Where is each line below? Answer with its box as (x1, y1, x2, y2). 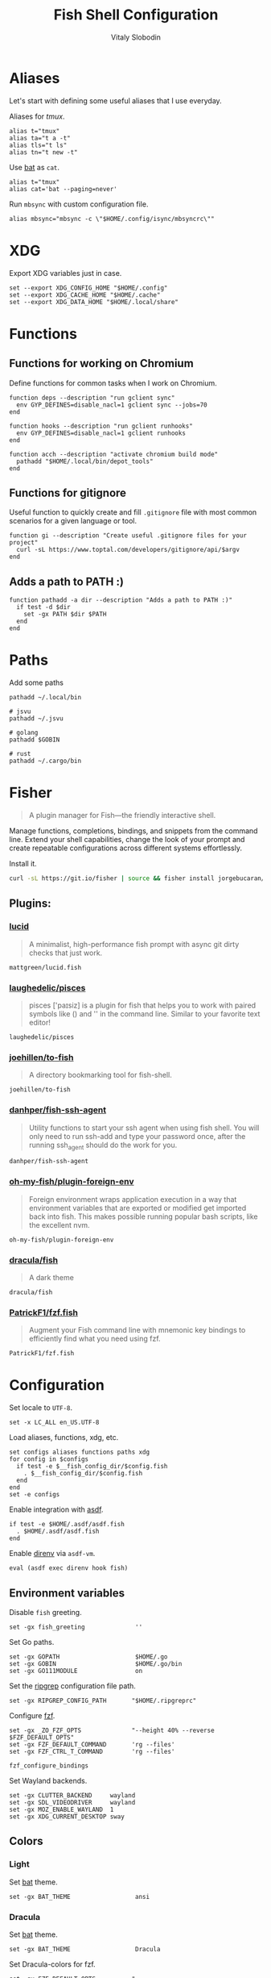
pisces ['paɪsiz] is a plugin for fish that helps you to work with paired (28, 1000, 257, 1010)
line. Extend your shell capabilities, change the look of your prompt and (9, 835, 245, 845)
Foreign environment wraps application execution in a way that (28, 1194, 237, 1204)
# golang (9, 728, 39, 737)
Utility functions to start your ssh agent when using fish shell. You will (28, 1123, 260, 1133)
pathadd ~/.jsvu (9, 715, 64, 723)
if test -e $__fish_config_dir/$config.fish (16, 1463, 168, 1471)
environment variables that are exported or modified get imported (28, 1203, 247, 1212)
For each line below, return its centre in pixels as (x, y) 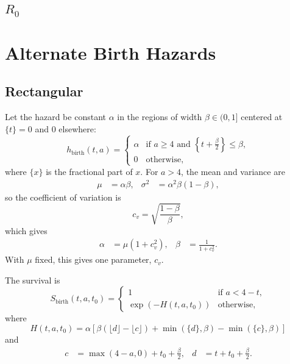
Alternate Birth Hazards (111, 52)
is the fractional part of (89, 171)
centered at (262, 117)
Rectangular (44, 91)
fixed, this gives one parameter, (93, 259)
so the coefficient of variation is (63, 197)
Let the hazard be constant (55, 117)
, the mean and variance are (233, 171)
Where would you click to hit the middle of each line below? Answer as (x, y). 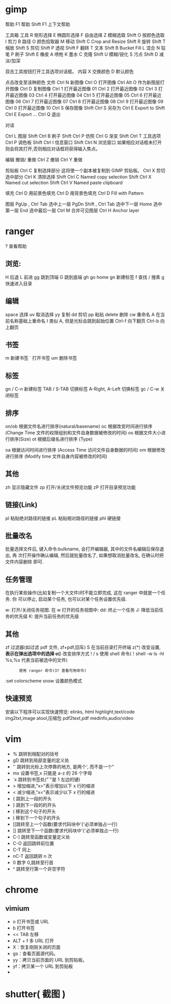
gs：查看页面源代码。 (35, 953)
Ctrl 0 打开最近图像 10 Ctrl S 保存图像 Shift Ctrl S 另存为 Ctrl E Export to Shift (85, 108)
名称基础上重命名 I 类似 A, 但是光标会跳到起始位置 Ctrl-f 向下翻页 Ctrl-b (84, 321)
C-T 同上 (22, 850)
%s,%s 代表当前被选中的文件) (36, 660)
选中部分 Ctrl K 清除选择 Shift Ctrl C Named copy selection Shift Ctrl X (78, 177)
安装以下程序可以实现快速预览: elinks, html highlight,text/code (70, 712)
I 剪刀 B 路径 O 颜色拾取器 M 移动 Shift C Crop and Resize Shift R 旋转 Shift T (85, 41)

□ □ □ □

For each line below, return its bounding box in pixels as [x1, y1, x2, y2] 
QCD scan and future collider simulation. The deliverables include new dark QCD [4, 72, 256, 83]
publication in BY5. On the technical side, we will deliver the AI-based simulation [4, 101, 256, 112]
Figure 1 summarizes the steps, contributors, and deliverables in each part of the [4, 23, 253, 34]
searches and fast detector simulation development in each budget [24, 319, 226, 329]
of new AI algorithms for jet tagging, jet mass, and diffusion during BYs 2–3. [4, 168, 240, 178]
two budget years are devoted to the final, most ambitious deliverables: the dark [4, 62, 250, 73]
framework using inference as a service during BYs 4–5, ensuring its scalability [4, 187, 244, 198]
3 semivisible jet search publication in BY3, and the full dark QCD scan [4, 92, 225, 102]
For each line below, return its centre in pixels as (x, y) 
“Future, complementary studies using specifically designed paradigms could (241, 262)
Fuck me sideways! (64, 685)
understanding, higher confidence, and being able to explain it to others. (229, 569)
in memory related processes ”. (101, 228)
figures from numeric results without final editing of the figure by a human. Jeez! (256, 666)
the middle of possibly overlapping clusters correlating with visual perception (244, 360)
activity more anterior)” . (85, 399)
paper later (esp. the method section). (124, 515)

□ □ □ □

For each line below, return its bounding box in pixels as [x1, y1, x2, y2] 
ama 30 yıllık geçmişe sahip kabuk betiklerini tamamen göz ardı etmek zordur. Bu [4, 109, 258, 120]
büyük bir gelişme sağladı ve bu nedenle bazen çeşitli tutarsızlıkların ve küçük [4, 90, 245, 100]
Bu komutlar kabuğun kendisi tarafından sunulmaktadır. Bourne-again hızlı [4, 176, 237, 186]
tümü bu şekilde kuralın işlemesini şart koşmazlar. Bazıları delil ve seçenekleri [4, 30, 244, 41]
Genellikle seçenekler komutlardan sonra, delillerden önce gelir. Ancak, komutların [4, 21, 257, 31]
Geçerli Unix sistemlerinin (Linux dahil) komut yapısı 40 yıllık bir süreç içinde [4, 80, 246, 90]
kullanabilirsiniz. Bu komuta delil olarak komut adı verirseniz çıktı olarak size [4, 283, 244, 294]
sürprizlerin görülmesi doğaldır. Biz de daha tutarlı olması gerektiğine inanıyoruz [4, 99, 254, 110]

□ □ □ □

WHAT THIS TASK INVOLVES: Return word for word the lines of the listing above, starting at the line with "fixed, this gives one parameter, (93, 259)" and ending at the line with "I 剪刀 B 路径 O", both included. Pictures do not belong in the copy.

EXERCISE RESULT:
fixed, this gives one parameter, (93, 259)
so the coefficient of variation is (63, 197)
Let the hazard be constant (55, 117)
, the mean and variance are (233, 171)
Where would you click to hit the middle of each line below? Answer as (x, y). 
gs：查看页面源代码。 (35, 953)
Ctrl 0 打开最近图像 10 Ctrl S 保存图像 Shift Ctrl S 另存为 Ctrl E Export to Shift (85, 108)
名称基础上重命名 I 类似 A, 但是光标会跳到起始位置 Ctrl-f 向下翻页 Ctrl-b (84, 321)
C-T 同上 (22, 850)
%s,%s 代表当前被选中的文件) (36, 660)
选中部分 Ctrl K 清除选择 Shift Ctrl C Named copy selection Shift Ctrl X (78, 177)
安装以下程序可以实现快速预览: elinks, html highlight,text/code (70, 712)
I 剪刀 B 路径 O 颜色拾取器 M 移动 Shift C Crop and Resize Shift R 旋转 Shift T (85, 41)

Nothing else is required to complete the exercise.